In a perfect world our websites would have no broken pages. But if that were a reality, than the unicorn frappuccino from Starbucks would actually be good.
In my work on the Visual Studio team at Microsoft, we have thousands of pages across subdomains. Finding all the 404s and redirecting all of them to proper pages would take a lifetime. So, I used a technique I first learned from Annie Cushing, on how to find the most important 404s to fix.
Data Collection
Step 1: Crawl for 404s
The first step here is to find the broken pages. The tool I used for this is Screaming Frog. You can crawl up to 500 URLs for free. We use the paid version at Microsoft, but even then it’s affordable. There are lots of amazing things you can do with Screaming Frog, but for our purposes, we just have to put in the site URL and let it crawl.
Browse to the Response Codes tab and filter by Client Error (4xx) to find your 404 pages.
Bonus: Inlink data is provided by Screaming Frog.
Step 2: Page Performance Data
After collecting my 4xx response pages, I head over to Google Analytics to grab some session/pageview data.
Option 1 (Sessions): Acquisition > Channel > Organic > Primary Dimension: Landing Page > Export
Pro tip: to export more then 10 rows, scroll to the bottom of the screen and select Show rows: 100.
Option 2 (Pageviews): Behavior > Site Content > All Pages > Export
You’ll want to select a healthy amount of time too, I suggest a month or two for most sites.
Step 3: Backlink Link Data
Lastly, I’ll use Moz, Majestic, SEMRush, or Ahrefs to grab some backlink data.
Free: Open Site Explorer > URL > Target: this root domain > Link Source: only external > Request CSV
(You will have to log into a free account to be able to download.)
This is harder to use with small site, because Mozscape mostly crawls domains with a certain authority.
Paid: SEMRush > Domain Analytics > Backlinks > Indexed Pages > Export
(Other options are Majestic, Ahrefs.)
Pro tip: You can also grab social share data from tools like Buzzsumo to add more insight to the analysis.
Married That Data
Using Excel, or Google Sheets, collect all the data in three sheets of one workbook. This is where the real analysis comes in.
Step 4: Simplify URLs
Find and replace in Excel is a dream send. Use it. To find, use the keyboard shortcut Command/Ctrl + F, then there is an option to replace.
Find all the http:// and https:// and replace with nothing.

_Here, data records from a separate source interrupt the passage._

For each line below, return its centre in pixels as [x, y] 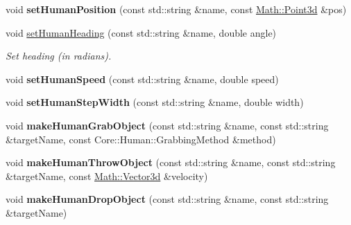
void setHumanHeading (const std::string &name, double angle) [141, 32]
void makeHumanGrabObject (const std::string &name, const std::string [167, 125]
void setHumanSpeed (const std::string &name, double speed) [142, 79]
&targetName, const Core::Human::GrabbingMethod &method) [141, 139]
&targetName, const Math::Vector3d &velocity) [107, 175]
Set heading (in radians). [59, 56]
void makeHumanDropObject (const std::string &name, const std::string [167, 199]
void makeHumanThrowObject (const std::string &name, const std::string [171, 162]
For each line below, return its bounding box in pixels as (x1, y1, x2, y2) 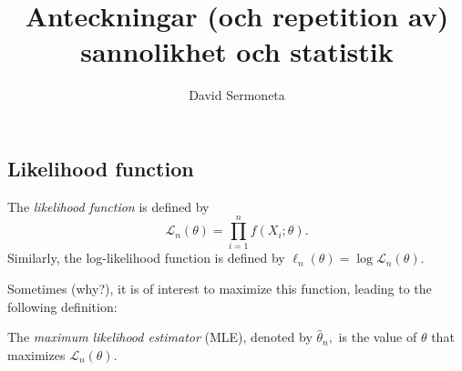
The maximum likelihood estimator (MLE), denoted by (7, 327, 313, 346)
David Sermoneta (189, 85, 285, 105)
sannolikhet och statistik (80, 33, 394, 70)
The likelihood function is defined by (7, 196, 210, 216)
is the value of (338, 327, 417, 346)
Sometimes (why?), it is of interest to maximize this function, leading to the (7, 279, 432, 298)
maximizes (7, 345, 66, 364)
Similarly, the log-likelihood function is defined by (7, 248, 285, 267)
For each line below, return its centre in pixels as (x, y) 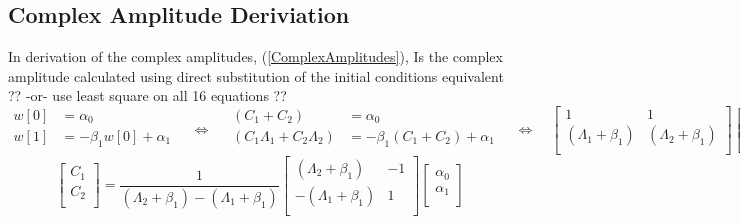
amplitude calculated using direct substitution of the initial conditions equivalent (256, 75)
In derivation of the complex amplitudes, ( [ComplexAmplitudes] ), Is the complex (255, 56)
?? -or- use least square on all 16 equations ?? (147, 95)
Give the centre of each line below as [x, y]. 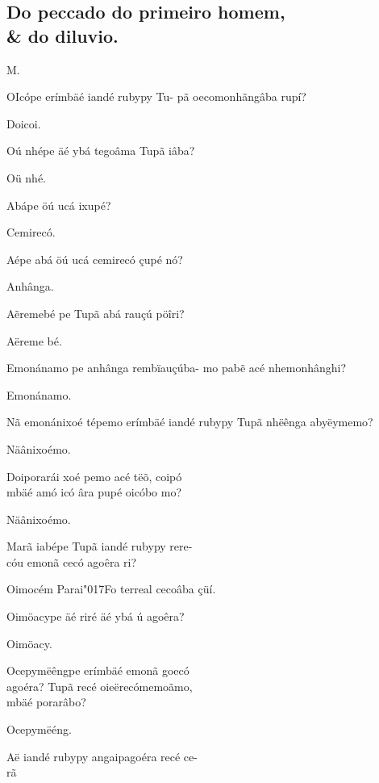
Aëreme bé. [34, 340]
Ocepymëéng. [39, 729]
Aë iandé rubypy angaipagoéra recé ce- [102, 756]
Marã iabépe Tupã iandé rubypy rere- [100, 546]
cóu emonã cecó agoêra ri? [72, 561]
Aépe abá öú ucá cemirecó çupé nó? [95, 259]
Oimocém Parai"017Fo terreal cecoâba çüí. [111, 589]
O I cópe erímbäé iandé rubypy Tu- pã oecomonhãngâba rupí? [156, 96]
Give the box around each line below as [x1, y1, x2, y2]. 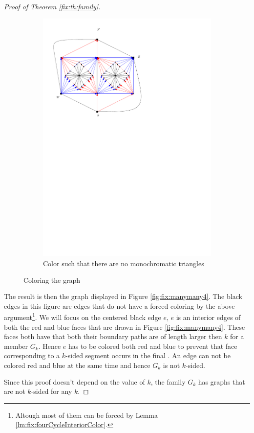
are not [4, 386, 25, 396]
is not [163, 360, 180, 370]
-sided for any [31, 386, 72, 396]
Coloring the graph [23, 274, 80, 285]
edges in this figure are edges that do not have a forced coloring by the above [4, 300, 235, 311]
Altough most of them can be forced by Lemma [15, 410, 158, 420]
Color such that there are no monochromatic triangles [43, 258, 204, 268]
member [4, 341, 28, 351]
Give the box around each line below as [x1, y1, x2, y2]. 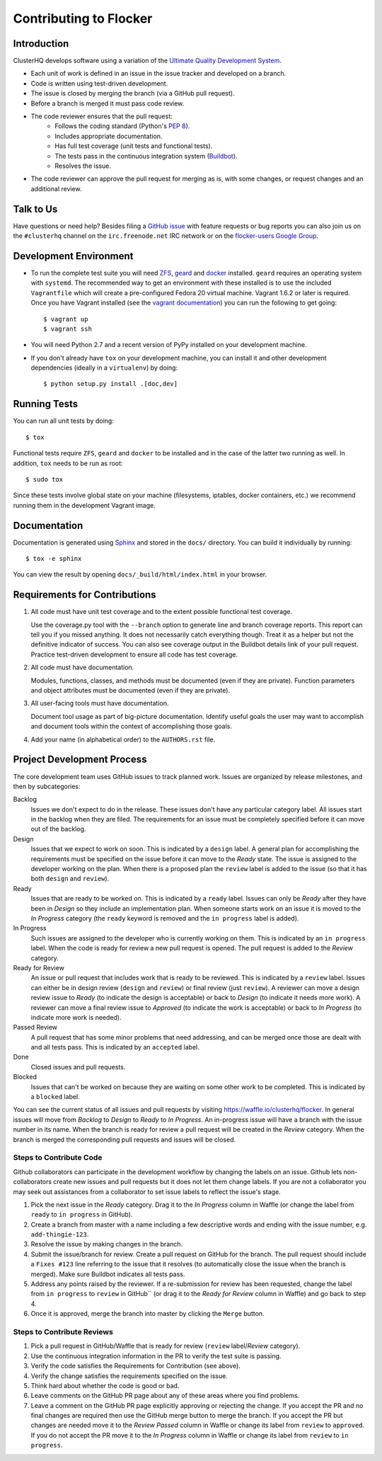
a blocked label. [30, 1093, 81, 1101]
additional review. [30, 184, 82, 193]
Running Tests [13, 398, 78, 410]
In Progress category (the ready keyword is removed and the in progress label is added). [30, 914, 299, 922]
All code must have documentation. [30, 663, 134, 672]
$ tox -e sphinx [25, 555, 82, 563]
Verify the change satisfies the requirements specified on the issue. [30, 1371, 228, 1380]
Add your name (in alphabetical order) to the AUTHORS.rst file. [30, 735, 216, 744]
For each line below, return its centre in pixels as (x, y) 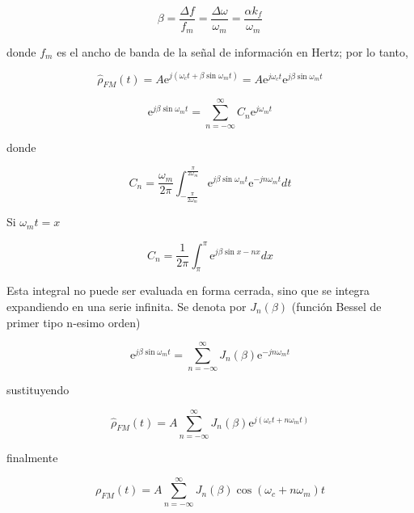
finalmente (32, 458)
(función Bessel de (336, 306)
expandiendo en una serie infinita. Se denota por (127, 306)
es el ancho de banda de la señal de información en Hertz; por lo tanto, (232, 51)
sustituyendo (38, 390)
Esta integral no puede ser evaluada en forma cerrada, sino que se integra (188, 290)
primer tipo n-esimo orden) (74, 322)
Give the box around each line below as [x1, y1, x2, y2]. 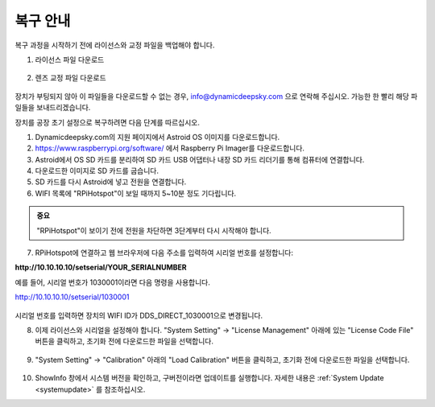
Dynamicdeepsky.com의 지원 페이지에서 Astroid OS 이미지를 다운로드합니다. [35, 132, 280, 142]
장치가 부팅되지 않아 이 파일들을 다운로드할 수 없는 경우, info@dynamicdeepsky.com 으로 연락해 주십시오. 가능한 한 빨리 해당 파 [14, 91, 418, 101]
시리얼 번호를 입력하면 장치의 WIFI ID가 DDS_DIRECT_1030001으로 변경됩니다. [14, 310, 263, 320]
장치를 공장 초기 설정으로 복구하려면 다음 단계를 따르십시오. [14, 117, 201, 127]
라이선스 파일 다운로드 [35, 55, 105, 64]
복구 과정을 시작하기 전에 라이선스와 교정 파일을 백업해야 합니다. [14, 40, 215, 50]
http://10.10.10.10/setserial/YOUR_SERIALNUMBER [14, 262, 187, 273]
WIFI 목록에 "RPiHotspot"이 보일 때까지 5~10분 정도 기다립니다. [35, 188, 237, 198]
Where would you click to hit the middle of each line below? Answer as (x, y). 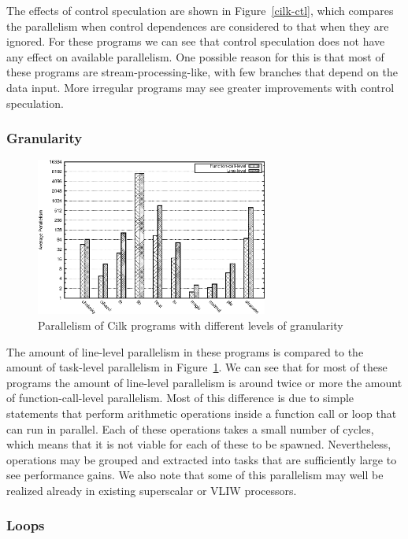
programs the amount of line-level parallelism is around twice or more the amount (204, 382)
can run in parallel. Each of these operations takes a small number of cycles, (190, 428)
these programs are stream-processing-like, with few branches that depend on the (202, 72)
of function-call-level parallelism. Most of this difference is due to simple (180, 398)
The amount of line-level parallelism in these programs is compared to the (185, 351)
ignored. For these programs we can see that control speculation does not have (196, 41)
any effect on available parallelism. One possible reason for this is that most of (195, 56)
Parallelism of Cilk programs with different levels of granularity (191, 325)
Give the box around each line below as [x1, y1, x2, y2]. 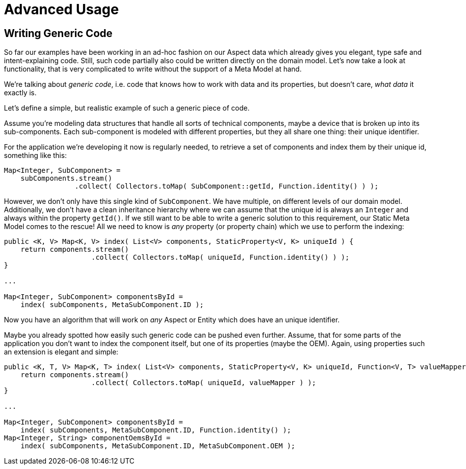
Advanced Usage [4, 1, 119, 18]
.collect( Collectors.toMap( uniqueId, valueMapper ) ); [91, 379, 316, 387]
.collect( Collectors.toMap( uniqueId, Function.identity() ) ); [91, 253, 349, 262]
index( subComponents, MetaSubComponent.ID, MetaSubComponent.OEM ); [20, 442, 296, 450]
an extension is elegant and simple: [4, 348, 118, 356]
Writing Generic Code [4, 27, 113, 39]
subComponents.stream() [20, 174, 113, 183]
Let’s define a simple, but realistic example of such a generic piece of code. [4, 104, 250, 113]
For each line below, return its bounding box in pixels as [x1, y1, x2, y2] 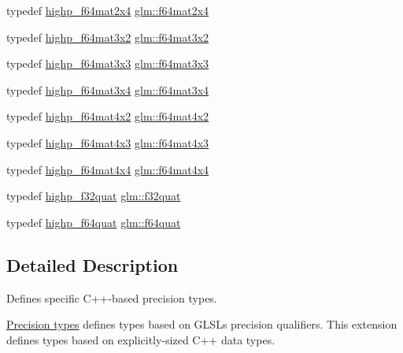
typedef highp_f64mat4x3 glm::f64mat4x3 [6, 134, 209, 150]
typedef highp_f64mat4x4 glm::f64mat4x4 [6, 161, 209, 177]
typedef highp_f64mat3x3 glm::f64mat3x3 [6, 55, 209, 72]
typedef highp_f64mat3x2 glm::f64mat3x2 [6, 28, 209, 45]
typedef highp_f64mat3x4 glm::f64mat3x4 [6, 81, 209, 98]
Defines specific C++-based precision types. [6, 289, 217, 306]
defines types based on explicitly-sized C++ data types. [6, 331, 275, 347]
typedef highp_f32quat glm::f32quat [6, 188, 181, 204]
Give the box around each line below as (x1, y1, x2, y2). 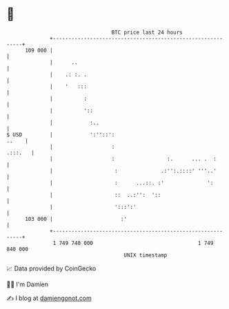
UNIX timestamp (123, 251, 168, 259)
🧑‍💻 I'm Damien (6, 280, 49, 288)
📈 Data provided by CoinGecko (6, 264, 97, 273)
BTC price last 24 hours (111, 29, 183, 36)
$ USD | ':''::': (6, 131, 115, 138)
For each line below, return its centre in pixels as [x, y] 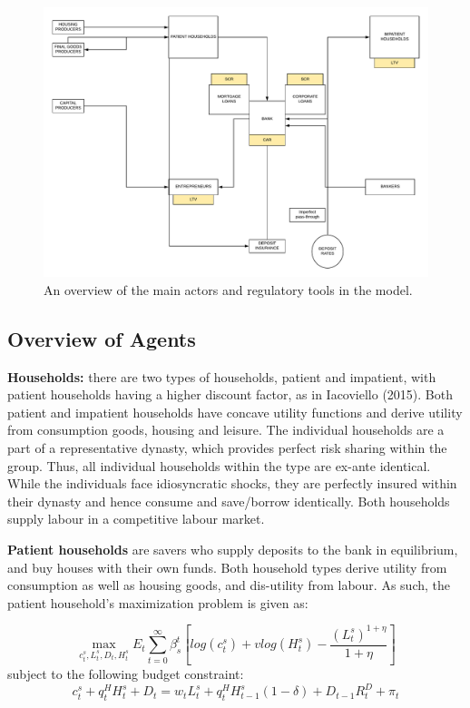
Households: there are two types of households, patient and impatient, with [222, 376]
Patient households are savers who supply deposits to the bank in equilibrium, [233, 550]
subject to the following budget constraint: [126, 674]
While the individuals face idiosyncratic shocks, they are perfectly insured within [232, 483]
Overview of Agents [102, 338]
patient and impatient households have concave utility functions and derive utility [235, 412]
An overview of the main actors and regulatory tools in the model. [228, 289]
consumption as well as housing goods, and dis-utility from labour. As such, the [229, 585]
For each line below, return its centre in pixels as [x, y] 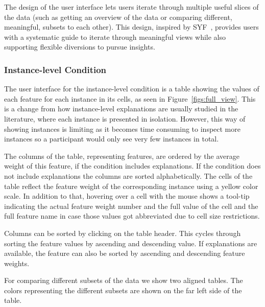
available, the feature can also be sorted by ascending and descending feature [125, 253]
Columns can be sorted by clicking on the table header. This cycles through [123, 233]
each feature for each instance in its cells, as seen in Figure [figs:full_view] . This [130, 98]
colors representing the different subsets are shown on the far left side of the [123, 290]
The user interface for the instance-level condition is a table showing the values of [132, 89]
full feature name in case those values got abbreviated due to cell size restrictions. [132, 216]
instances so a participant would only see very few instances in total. [112, 139]
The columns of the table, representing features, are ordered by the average [122, 156]
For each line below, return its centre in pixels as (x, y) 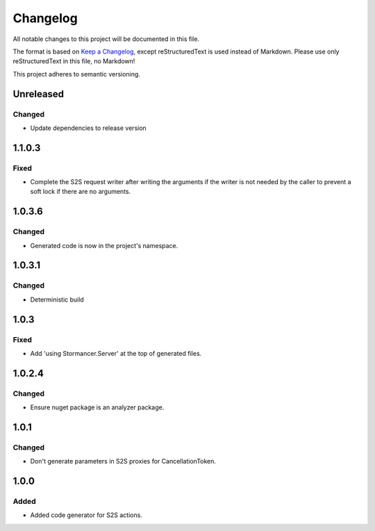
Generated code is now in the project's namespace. (104, 245)
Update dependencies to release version (89, 128)
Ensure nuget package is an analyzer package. (97, 407)
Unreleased (39, 94)
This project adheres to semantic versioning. (76, 74)
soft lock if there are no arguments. (81, 192)
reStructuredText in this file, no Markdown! (74, 61)
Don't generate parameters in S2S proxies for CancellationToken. (123, 461)
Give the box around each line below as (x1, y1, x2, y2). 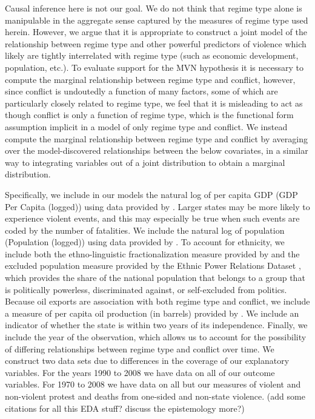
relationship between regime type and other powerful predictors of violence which (5, 37, 307, 50)
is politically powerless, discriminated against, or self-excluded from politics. (5, 283, 287, 295)
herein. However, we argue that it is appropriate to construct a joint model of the (5, 25, 307, 38)
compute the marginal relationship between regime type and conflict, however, (5, 73, 296, 85)
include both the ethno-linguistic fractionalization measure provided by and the (5, 247, 300, 260)
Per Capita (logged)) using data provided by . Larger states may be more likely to (5, 200, 310, 213)
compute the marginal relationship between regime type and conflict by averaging (5, 132, 308, 145)
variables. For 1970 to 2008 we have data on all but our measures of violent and (5, 378, 301, 391)
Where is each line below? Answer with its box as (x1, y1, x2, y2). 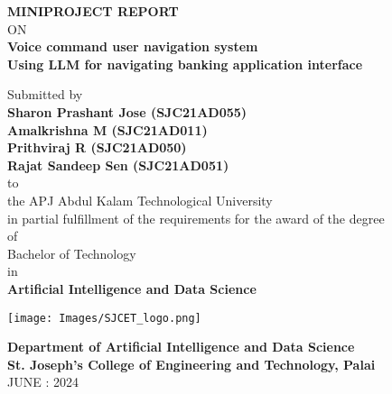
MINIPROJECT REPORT (7, 2, 179, 20)
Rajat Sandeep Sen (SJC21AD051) (7, 155, 229, 174)
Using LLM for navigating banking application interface (7, 54, 363, 73)
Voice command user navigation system (7, 37, 258, 56)
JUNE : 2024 (7, 372, 79, 391)
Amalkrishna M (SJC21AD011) (7, 120, 208, 139)
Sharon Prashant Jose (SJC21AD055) (7, 102, 247, 121)
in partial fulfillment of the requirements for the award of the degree (7, 208, 385, 227)
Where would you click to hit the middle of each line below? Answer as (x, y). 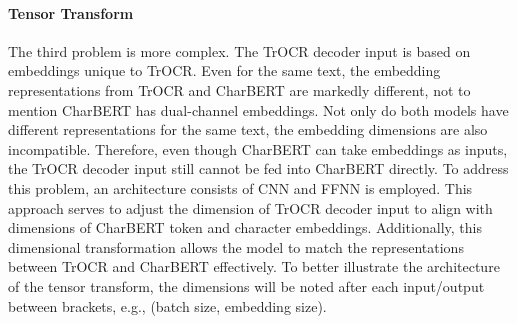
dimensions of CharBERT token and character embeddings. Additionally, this (245, 227)
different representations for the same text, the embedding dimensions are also (248, 129)
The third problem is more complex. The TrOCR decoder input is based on (239, 50)
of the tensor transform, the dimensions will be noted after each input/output (246, 285)
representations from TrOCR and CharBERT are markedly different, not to (239, 89)
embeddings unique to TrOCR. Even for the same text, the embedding (224, 70)
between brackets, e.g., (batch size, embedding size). (167, 305)
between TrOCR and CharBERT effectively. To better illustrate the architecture (254, 266)
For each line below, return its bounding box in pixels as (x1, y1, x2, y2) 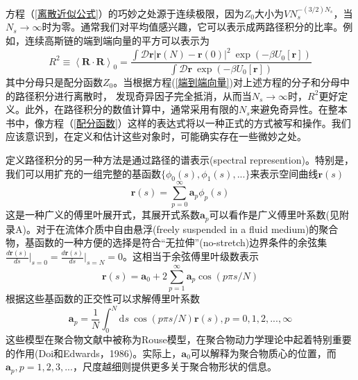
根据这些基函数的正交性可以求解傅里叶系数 (6, 291, 200, 306)
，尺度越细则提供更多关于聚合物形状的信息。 (72, 359, 277, 374)
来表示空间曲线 (250, 166, 318, 180)
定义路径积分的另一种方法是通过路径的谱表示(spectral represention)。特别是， (6, 152, 354, 166)
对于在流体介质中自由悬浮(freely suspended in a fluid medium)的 (35, 221, 319, 236)
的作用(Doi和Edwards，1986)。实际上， (6, 345, 182, 360)
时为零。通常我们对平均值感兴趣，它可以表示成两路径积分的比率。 (42, 19, 343, 34)
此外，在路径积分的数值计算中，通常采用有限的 (24, 102, 239, 116)
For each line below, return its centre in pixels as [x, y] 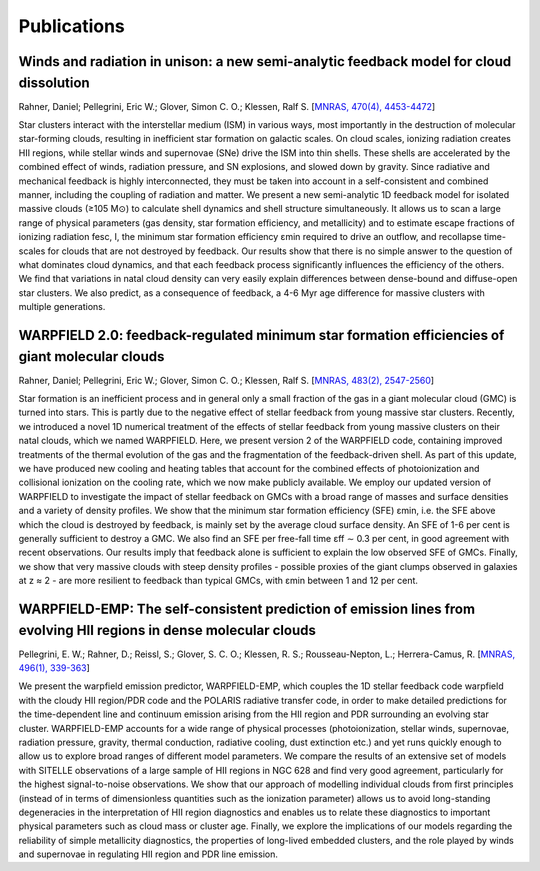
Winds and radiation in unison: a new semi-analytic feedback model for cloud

This trick is great for setting up our urls to be the same format to that we can to that VLOOKUP.
Step 5: VLOOKUP TIME!
Watch this video from Annie Cushing that breaks down how to do a VLOOKUP. Then add some columns to your 404 page data tab for sessions and backlinks. These columns are where you’ll put those VLOOKUPs. I also added some table formatting for easy filtering later.
Next, you’ll want to follow the steps in the video tutorial to match the 404 pages to pages that have received backlinks or sessions. Your final result will look something like this.
I wrapped my VLOOKUP function in an IFERROR function to show “”, or blank values if there is no url that was found.
Step 6: Glitter
Conditional Formatting is your friend. It’s hard when you see a bunch of numbers to analyze which are the most important.
Excel > Home > Conditional Formatting > Color Scales
Now you’re able to prioritize which 404 pages need to be fixed and with what level of urgency.
Improve UX and SEO
Step 7: Get to Fixing
I would recommend setting up some 301 redirects to that pages that best fit the visitor’s intent. It might be easy to redirect to the homepage. But take the time to find what the best alternative to that broken page is, then link to it.
When setting up these redirects, I recommend doing a quick check in Screaming Frog to see if you have any daisy-chain redirects going on.
Annie Cushing says:
Thanks for the mention, honey!
Victoria Cushing says:
> Happy to! Thanks for the inspiration.